In the video, the deadly attack beings at the 33-second mark. The attack is over by the 39-second mark as the man falls, still clutching the bat. The officer has retreated what looks to be about 30 feet or more, wisely moving a bit laterally in an effort to escape the attack. With no sound on this video, you can’t really tell when the shooting actually begins, but, trust me, it takes a bit of time, as you will see in the officer’s body-camera footage.

The body-camera footage begins at about the 40-second mark, but the real speed and danger of the attack is clear at about 1:10. At 1:13 in this video, you see the Taser deployment and notice immediately that it fails. The officer begins to back up, drops the Taser and, while continuing backward in the face of a deadly threat, fires, by my count, 10 rounds in just over two seconds. We are not told how many of those rounds hit the attacker, but it is clear that the attacker did not stop and apparently would not stop without the application of deadly force. Notice also that as soon as the threat stopped, the officer stopped firing.

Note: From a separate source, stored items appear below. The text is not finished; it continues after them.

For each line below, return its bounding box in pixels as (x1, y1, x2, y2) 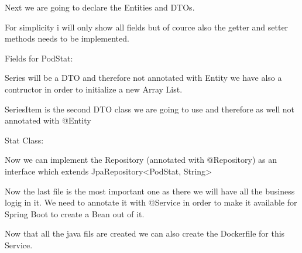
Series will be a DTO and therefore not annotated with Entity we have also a (5, 71, 282, 84)
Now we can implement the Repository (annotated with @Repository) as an (5, 153, 277, 166)
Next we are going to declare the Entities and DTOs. (5, 1, 195, 13)
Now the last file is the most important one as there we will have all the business (5, 184, 295, 197)
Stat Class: (5, 134, 44, 146)
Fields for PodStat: (5, 52, 73, 64)
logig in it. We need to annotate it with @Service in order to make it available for (5, 196, 297, 208)
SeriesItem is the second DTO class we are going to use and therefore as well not (5, 102, 295, 115)
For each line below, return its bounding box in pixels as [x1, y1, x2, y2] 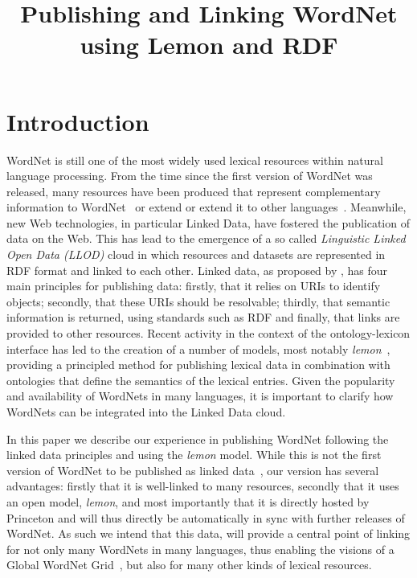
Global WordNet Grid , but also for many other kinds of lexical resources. [6, 556, 372, 573]
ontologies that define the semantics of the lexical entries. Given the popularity [6, 371, 395, 388]
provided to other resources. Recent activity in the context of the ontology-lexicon [6, 325, 411, 342]
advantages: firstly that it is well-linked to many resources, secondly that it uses [6, 478, 399, 494]
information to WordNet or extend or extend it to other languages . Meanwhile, [6, 199, 407, 215]
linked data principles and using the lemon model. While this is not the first [6, 446, 382, 463]
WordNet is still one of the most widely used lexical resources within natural [6, 151, 383, 168]
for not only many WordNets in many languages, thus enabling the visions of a [6, 540, 395, 557]
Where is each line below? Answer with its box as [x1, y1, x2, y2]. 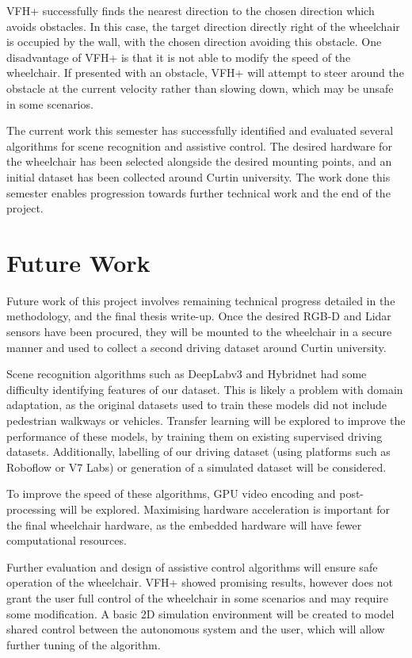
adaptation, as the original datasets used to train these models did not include [6, 396, 387, 413]
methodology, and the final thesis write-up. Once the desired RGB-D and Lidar [6, 308, 391, 324]
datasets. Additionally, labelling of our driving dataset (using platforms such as [6, 443, 391, 460]
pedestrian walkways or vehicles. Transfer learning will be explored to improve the [6, 412, 406, 428]
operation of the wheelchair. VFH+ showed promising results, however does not [6, 574, 394, 591]
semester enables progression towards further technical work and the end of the [6, 184, 391, 201]
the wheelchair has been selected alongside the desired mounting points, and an [6, 153, 392, 170]
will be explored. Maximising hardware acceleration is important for [59, 500, 390, 517]
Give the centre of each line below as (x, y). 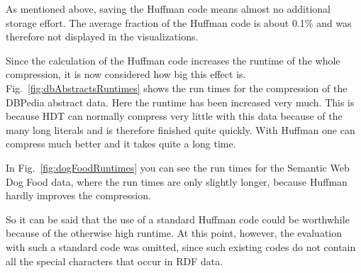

This is time for some soul-searching. Have you trained to draw and fire while backing up? Look objectively at this video and ask yourself, “If I was suddenly face-to-face with an armed attacker, do I have the skills to stop the threat?”

Your nice tight group at 25 yards doesn’t seem so important, now does it? You need, I mean you really NEED, bullets into that bad guy as quickly as possible. As long as he can swing that bat, he is a danger to you.

Keep shooting him until the threat stops. Then stop shooting immediately. Then get a lawyer, because the attacker’s family will demand to know why you shot him “so many times.”